Theoretically, tree is invariant for X simple transformation, such as “a * X - b”. However, I do some simple tests, and I surprisingly found different version xgboost has different odd behavior, and all simple transformation will lead to unequal results.
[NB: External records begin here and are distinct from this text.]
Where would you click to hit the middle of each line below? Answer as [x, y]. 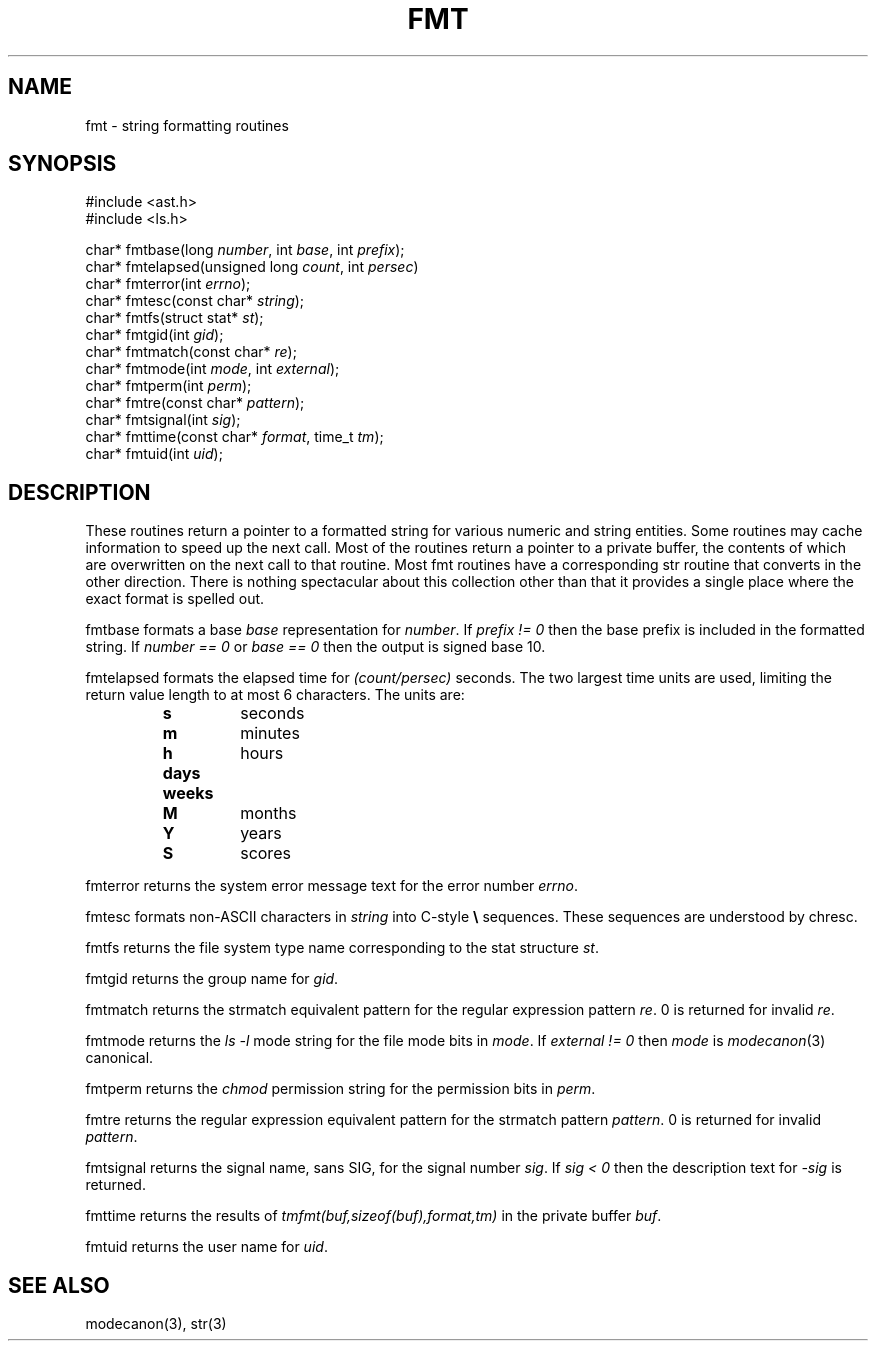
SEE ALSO [59, 1285]
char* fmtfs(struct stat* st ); [174, 318]
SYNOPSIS [62, 164]
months [268, 813]
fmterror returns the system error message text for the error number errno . [332, 886]
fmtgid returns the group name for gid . [212, 979]
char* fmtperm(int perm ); [168, 386]
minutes [270, 733]

Here is the R code:
xgboost 0.71.2, change X
to X - 8
library(xgboost)
set.seed(111)
N <- 80000
p <- 50
X <- matrix(runif(N * p, 0, 1), ncol = p)
colnames(X) <- paste0("x", 1:p)
beta <- runif(p)
y <- X %*% beta #+ rnorm(N, mean = 0, sd = 0.1)
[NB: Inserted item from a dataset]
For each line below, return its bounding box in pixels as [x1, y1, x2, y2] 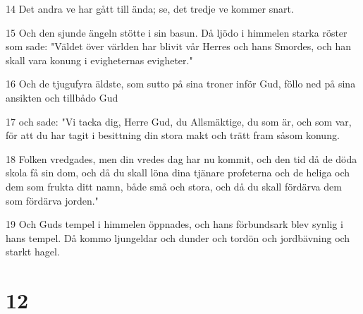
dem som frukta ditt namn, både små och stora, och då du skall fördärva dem [6, 179, 342, 193]
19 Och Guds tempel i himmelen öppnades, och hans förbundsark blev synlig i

tr <- sample.int(N, N * 0.75)
###
param1 <- list(nrounds = 10, num_parallel_tree = 1, nthread = 10L, eta = 0.3, max_depth = 30,
seed = 2018, colsample_bytree = 1, subsample = 1, min_child_weight = 10,
tree_method = "exact")
param1$data <- X[tr,]
param1$label <- y[tr]
set.seed(2019)
bst1 <- do.call(xgboost::xgboost, param1)
test_pred1 <- predict(bst1, newdata = X[-tr,])
newX <- X - 8
param2 <- list(nrounds = 10, num_parallel_tree = 1, nthread = 10L, eta = 0.3, max_depth = 30,
seed = 2018, colsample_bytree = 1, subsample = 1, min_child_weight = 10,
tree_method = "exact")
param2$data <- newX[tr,]
param2$label <- y[tr]
set.seed(2019)
bst2 <- do.call(xgboost::xgboost, param2)
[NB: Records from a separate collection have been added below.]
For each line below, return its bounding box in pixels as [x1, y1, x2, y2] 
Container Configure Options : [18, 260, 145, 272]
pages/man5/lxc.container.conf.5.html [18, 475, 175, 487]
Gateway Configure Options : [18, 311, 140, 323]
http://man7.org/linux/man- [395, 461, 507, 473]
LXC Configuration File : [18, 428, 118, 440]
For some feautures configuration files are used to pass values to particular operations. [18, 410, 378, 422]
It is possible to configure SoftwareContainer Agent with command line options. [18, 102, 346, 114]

test_pred2 <- predict(bst2, newdata = newX[-tr,])
summary(test_pred1 - test_pred2)
# Min. 1st Qu. Median Mean 3rd Qu. Max.
#-1.784631 -0.316670 -0.001692 0.002795 0.321040 1.831196
R sessionInfo()
> sessionInfo()
R version 3.5.2 (2018-12-20)
Platform: x86_64-pc-linux-gnu (64-bit)
Running under: Ubuntu 16.04.5 LTS
Matrix products: default
BLAS: /usr/lib/openblas-base/libblas.so.3
LAPACK: /usr/lib/libopenblasp-r0.2.18.so
locale:
[1] LC_CTYPE=C LC_NUMERIC=C LC_TIME=en_US.UTF-8 LC_COLLATE=en_US.UTF-8 LC_MONETARY=en_US.UTF-8 LC_MESSAGES=en_US.UTF-8 LC_PAPER=en_US.UTF-8
[8] LC_NAME=C LC_ADDRESS=C LC_TELEPHONE=C LC_MEASUREMENT=en_US.UTF-8 LC_IDENTIFICATION=C
attached base packages:
[1] stats graphics grDevices utils datasets methods base
other attached packages:
[1] xgboost_0.71.2
loaded via a namespace (and not attached):
[1] compiler_3.5.2 magrittr_1.5 Matrix_1.2-15 tools_3.5.2 stringi_1.2.4 grid_3.5.2 data.table_1.11.8 lattice_0.20-38
xgboost from master compilation, 0.81.0.1, change X - 8
to X - 1
or X / 10
library(xgboost)
set.seed(111)
N <- 80000
p <- 50
X <- matrix(runif(N * p, 0, 1), ncol = p)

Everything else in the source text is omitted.